Stack
Five Constitutional Layers
Top to bottom: direction, governance, cognition, continuity, execution.
Human Intent
Direction, scope, responsibility.
ARG starts from human initiative rather than autonomous model goals. Human intent defines
what the system is allowed to pursue, what counts as success, and where responsibility lies
when the system acts.
Human intent is not a prompt and not a one-time instruction. It is the standing principle
that the system operates for a human reason that can be questioned, revised, or withdrawn.
Current public route: AI governance records
Chimera
Governance and coordination.
Chimera enforces stability conditions, refusal logic, and operational boundaries. It is the
deterministic layer that prevents the system from drifting into actions that violate human
intent, and it stabilizes multi-model work under pressure.
Chimera is not a content filter and not a list of forbidden topics. It is a layer of structural
rules with consequences: actions that violate the rules do not happen.
Current public route: Chimera publication
Meta-Fleet
Distributed cognition across multiple models and roles.
Different models contribute different kinds of cognition: search, synthesis, critique,
generation, and validation. Meta-Fleet coordinates those contributions under one frame,
with clearly defined roles.
Meta-Fleet is not an ensemble and not a voting system. A model assigned to critique does not
also vote on the final synthesis; cognitive diversity is structured, not averaged away.
Current public route: I.I.L. publication
Mnemosyne
Persistent memory and continuity.
Research persists across sessions. Mnemosyne names the long-duration retention layer: how
findings, decisions, and revisions accumulate over time and re-enter future work instead of
dissolving when a session closes.
Mnemosyne is not a chat history and not personalization.

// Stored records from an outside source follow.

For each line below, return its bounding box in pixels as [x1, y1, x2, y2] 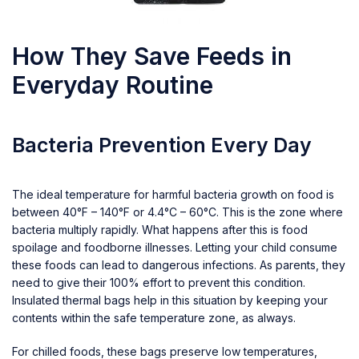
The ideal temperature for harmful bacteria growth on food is [12, 187, 334, 201]
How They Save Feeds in [12, 41, 292, 71]
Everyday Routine [12, 70, 213, 99]
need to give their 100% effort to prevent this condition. [12, 275, 305, 289]
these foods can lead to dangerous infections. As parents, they [12, 257, 345, 272]
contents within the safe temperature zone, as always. [12, 310, 296, 325]
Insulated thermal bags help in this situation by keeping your [12, 292, 328, 307]
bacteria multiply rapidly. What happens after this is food [12, 222, 308, 236]
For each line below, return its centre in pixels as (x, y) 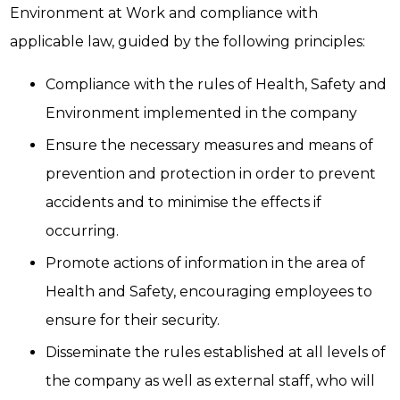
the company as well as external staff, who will (211, 381)
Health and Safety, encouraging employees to (209, 292)
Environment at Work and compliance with (164, 13)
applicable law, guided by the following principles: (188, 42)
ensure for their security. (135, 321)
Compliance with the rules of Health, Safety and (217, 85)
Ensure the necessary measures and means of (210, 146)
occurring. (84, 231)
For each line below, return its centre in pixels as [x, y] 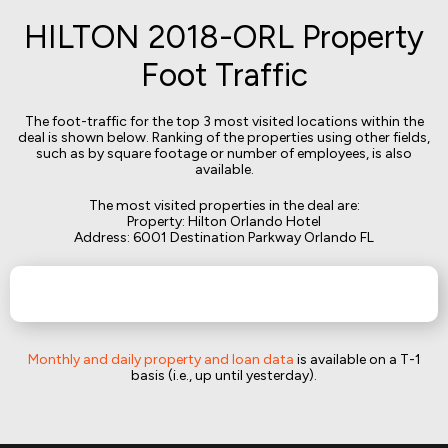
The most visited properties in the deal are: [224, 205]
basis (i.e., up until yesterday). [224, 375]
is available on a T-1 [357, 359]
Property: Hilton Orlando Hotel [224, 221]
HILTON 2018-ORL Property [224, 37]
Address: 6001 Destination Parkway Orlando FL [224, 237]
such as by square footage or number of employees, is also [224, 153]
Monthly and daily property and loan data [160, 359]
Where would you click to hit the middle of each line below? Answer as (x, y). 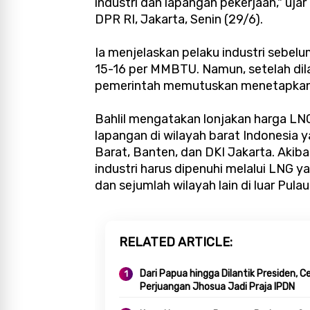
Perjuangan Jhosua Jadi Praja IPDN (217, 287)
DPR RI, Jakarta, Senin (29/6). (179, 20)
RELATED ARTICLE (174, 243)
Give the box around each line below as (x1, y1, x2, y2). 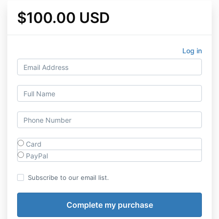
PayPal (24, 152, 48, 160)
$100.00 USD (17, 9, 110, 26)
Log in (182, 46, 202, 55)
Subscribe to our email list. (28, 174, 109, 181)
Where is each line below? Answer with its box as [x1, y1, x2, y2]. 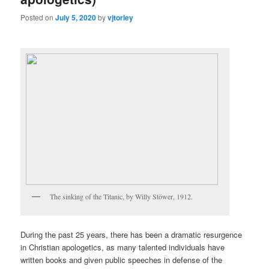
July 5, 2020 [55, 12, 97, 23]
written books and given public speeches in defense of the [20, 253, 223, 265]
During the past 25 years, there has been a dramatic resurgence [20, 228, 243, 240]
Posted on [20, 12, 56, 23]
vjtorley [107, 12, 134, 23]
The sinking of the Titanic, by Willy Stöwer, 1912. [50, 192, 193, 202]
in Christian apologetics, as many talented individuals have [20, 241, 225, 253]
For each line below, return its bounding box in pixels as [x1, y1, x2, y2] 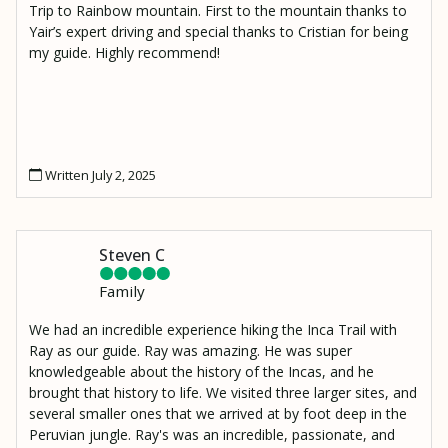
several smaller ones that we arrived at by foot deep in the [29, 403, 407, 423]
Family [99, 280, 145, 301]
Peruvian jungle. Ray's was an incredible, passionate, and [29, 424, 395, 444]
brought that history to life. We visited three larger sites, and [29, 382, 417, 402]
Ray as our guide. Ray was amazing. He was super [29, 340, 352, 360]
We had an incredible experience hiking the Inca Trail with [29, 319, 397, 339]
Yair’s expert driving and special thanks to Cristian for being [29, 21, 408, 41]
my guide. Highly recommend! [29, 42, 220, 62]
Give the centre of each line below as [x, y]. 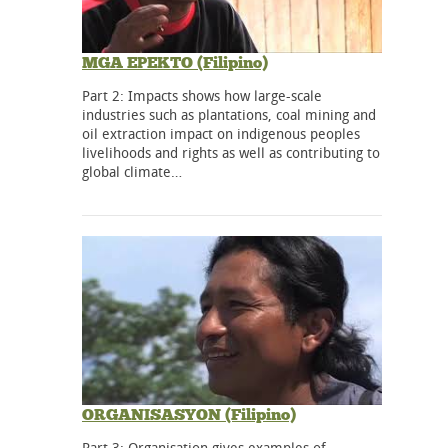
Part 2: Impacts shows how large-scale [202, 96]
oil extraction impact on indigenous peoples [221, 134]
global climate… [132, 172]
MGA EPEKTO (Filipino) [175, 63]
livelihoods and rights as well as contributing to [231, 153]
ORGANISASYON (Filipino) [189, 415]
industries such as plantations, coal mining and [229, 115]
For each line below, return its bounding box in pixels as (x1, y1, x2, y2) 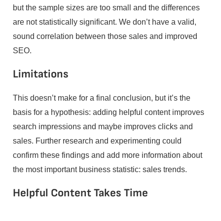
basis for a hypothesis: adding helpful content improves (12, 108, 204, 117)
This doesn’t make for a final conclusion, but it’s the (12, 93, 190, 103)
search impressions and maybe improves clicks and (12, 122, 193, 131)
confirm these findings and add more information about (12, 150, 202, 160)
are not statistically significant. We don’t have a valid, (12, 17, 196, 26)
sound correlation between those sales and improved (12, 31, 197, 40)
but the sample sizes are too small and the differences (12, 2, 200, 12)
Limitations (12, 67, 69, 81)
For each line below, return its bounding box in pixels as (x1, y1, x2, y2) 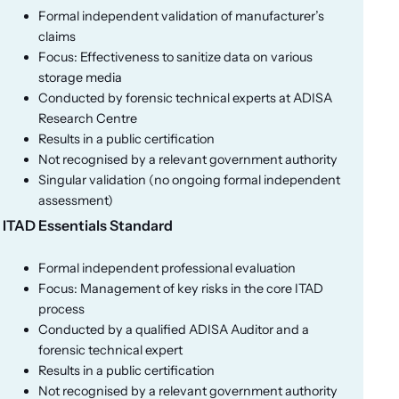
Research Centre (37, 110, 137, 126)
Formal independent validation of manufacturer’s (37, 7, 324, 24)
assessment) (37, 191, 113, 208)
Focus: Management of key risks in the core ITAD (37, 280, 323, 297)
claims (37, 28, 76, 45)
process (37, 300, 85, 317)
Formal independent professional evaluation (37, 259, 296, 276)
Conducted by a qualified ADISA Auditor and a (37, 321, 309, 338)
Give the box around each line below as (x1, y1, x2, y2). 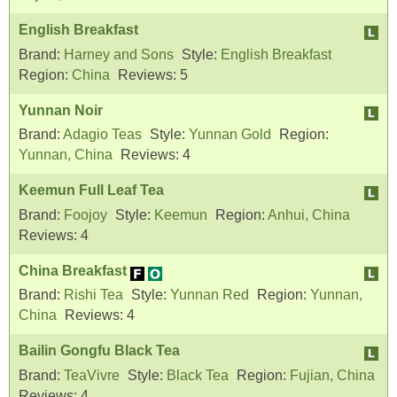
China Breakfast (19, 262, 127, 278)
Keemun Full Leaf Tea (19, 183, 164, 198)
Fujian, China (290, 368, 375, 384)
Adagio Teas (63, 127, 142, 143)
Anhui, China (268, 206, 350, 222)
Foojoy (64, 206, 107, 222)
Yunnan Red (170, 287, 249, 303)
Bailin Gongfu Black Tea (19, 343, 180, 359)
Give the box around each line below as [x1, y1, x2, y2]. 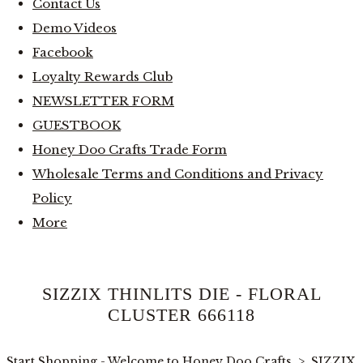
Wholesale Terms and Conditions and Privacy [32, 165, 323, 181]
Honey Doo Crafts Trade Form [32, 141, 227, 157]
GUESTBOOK [32, 117, 121, 133]
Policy [32, 190, 72, 206]
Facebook [32, 44, 93, 60]
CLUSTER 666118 [108, 305, 255, 325]
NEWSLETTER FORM [32, 92, 174, 109]
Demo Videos [32, 19, 117, 36]
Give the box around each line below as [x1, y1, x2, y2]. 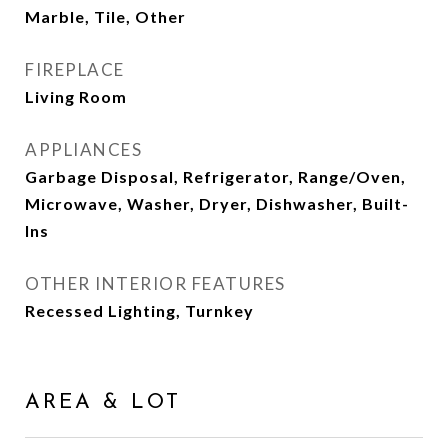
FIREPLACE [25, 59, 125, 80]
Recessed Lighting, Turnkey [25, 301, 254, 320]
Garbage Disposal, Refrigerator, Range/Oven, [25, 167, 406, 186]
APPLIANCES [25, 139, 142, 160]
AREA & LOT [25, 392, 181, 413]
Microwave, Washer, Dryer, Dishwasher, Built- [25, 194, 409, 213]
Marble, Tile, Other [25, 7, 186, 26]
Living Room [25, 87, 127, 106]
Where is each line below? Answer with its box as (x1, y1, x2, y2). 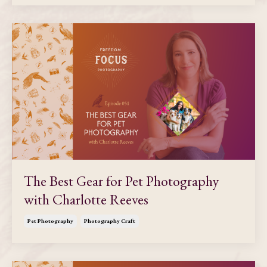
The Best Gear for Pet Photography (24, 172, 219, 191)
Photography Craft (84, 217, 135, 225)
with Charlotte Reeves (24, 190, 148, 209)
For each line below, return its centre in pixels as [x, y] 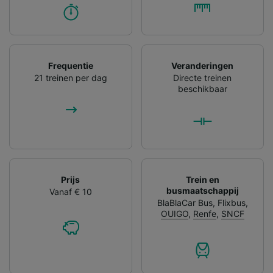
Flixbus [231, 202]
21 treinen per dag [70, 77]
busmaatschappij [202, 190]
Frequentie [70, 65]
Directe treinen [203, 77]
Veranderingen [203, 65]
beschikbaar [202, 88]
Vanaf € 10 [70, 191]
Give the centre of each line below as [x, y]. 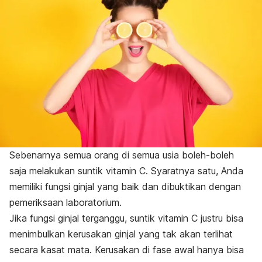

What enters memory must be curated,
retrievable, and subject to revision; memory does not substitute for intent.
Current public route: ARG Knowledge Graph
Agent Engineering
Bounded execution under constraint.
Agent Engineering is the task-facing layer where AI systems actually do things: write code,
run analyses, retrieve data, and draft documents. It operates with structured outputs,
defined tool use, and boundaries enforced by Chimera above.
Agent Engineering is not unconstrained generation. Agents do not pursue goals beyond their
assigned scope, and the execution layer never writes the law that governs it.